Other highlights here include the warm and hook-heavy adult-contemporary up-tempo R&B of “Give It Up,” a rare lead-vocal turn from Mark, and “Single Heart,” a duet between El and Bunny that hails from the film D.C. Cab and is both written and produced by the legendary Giorgio Moroder (best known for his extensive work with Donna Summer and Irene Cara, in addition to co-writing and producing Blondie’s “Call Me.”) The album’s entire first side is rather hook-loaded, in fact, and the disc only falls flat midway through its second side, owing to the mildly-awkward dance tune “The Walls (Came Tumbling Down)” and the lovely-but-redundant “Share My World,” which had already appeared in identical form on The DeBarges. But that momentary lull is quickly made up for by the title cut, which ends the disc on as winning a note as one could wish for.
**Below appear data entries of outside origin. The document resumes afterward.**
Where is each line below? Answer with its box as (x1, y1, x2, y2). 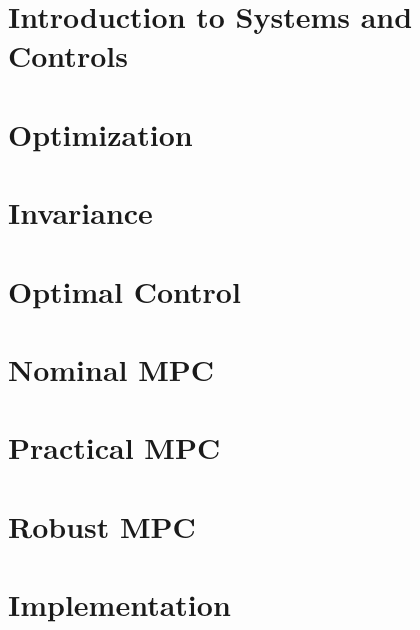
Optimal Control (8, 270, 241, 311)
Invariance (8, 192, 153, 233)
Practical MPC (8, 427, 221, 468)
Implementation (8, 584, 231, 624)
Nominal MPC (8, 348, 215, 389)
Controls (8, 35, 128, 76)
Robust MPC (8, 505, 196, 546)
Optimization (8, 113, 193, 154)
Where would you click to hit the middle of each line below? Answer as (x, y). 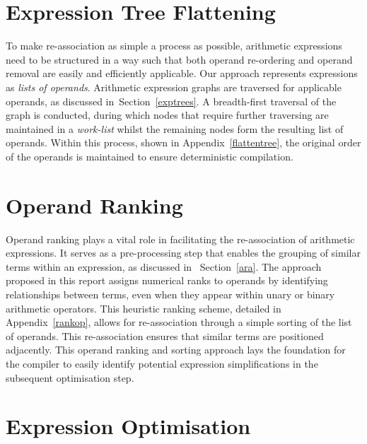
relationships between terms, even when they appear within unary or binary (170, 294)
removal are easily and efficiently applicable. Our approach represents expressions (182, 73)
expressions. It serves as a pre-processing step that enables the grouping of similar (183, 253)
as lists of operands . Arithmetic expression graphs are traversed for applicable (174, 87)
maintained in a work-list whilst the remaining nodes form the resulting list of (175, 128)
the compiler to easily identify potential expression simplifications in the (162, 363)
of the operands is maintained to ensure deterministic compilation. (150, 156)
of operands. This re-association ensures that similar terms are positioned (165, 335)
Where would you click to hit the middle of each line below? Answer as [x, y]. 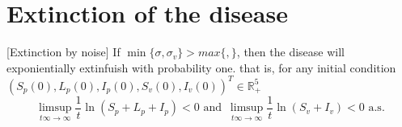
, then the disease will [290, 52]
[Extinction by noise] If [63, 52]
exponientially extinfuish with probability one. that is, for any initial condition [201, 67]
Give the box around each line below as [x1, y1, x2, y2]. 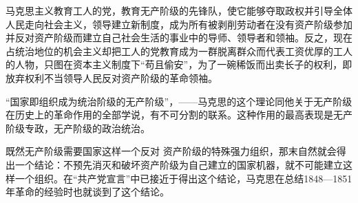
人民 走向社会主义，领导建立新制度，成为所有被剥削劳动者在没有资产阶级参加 [6, 17, 352, 31]
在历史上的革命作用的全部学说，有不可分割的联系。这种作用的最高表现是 [6, 107, 333, 122]
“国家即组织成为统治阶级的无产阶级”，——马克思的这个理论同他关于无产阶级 [6, 94, 352, 108]
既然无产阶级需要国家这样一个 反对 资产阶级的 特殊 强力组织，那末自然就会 [6, 144, 337, 158]
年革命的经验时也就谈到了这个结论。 [6, 184, 169, 199]
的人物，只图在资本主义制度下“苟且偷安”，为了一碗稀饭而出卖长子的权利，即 [6, 57, 352, 72]
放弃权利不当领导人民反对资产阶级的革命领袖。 [6, 70, 218, 85]
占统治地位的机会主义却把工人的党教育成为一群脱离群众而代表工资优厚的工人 [6, 43, 352, 58]
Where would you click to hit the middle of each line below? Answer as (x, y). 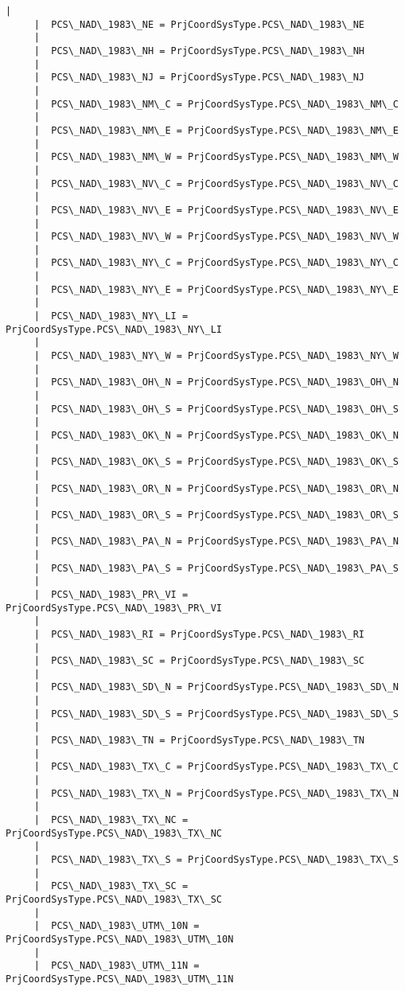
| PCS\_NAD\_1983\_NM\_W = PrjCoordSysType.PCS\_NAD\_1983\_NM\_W (216, 157)
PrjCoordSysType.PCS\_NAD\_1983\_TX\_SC (114, 899)
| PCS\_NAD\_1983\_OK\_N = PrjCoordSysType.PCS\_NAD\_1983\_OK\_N (216, 435)
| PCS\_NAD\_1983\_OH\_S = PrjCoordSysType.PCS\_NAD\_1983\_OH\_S (216, 409)
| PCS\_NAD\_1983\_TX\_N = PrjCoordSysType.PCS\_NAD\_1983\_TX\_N (216, 793)
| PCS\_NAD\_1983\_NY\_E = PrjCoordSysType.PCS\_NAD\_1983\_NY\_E (216, 289)
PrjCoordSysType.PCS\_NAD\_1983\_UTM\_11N (120, 979)
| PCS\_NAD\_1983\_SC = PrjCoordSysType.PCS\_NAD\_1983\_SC (199, 661)
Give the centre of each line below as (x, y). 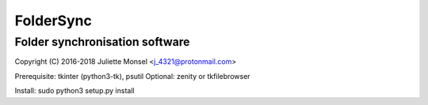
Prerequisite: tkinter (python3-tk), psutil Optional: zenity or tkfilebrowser (132, 76)
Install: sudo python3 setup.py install (75, 91)
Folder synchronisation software (102, 42)
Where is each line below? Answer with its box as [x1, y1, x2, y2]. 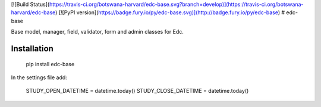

And then … just like that, the family’s reign come to a sudden end. El’s solo career got off to a monster start with the Top Ten pop success of the oft-forgotten “Who’s Johnny,” the theme song to the big-screen comedy Short Circuit, but his little subsequent success was exclusively confined to the R&B charts after that and only his featured credit as one of the all-star lead vocalists on the Quincy Jones single “The Secret Garden (Sweet Seduction Suite)” – Barry White, Al B. Sure!, and James Ingram are the other three vocalists on the cut – prevents him from being a one-hit-wonder on the pop charts as a solo artist. With El – as well as sister Bunny, who had similarly followed El’s lead and gone solo – no longer in the group, DeBarge attempted to carry on as a quartet with brother Bobby replacing his two departed younger siblings, but the group’s next – and, as it would turn out, final – album, 1987’s Bad Boys, was a commercial bomb, and both Bobby and Chico ended up getting arrested the following year for drug trafficking, the two remaining brothers in the band consequently deciding to call it a day. But in 2009, James’ lovely and talented daughter Kristinia would bring the family name back to the forefront after signing a deal with Island/Def Jam and scoring a much-deserved Top Twenty pop hit with the fun, bubbly teen-pop of “Goodbye,” which fused the chorus of Steam’s enduring Number One hit “Na Na Hey Hey Kiss Him Goodbye” to a feisty stomping beat, while her famous uncle El would resurface the following year with his first solo album in sixteen years, the critically-lauded Second Chance, and just as unexpectedly pop up in cameo form on Saturday Night Live in 2016 performing alongside Kanye West for the song “Highlights.”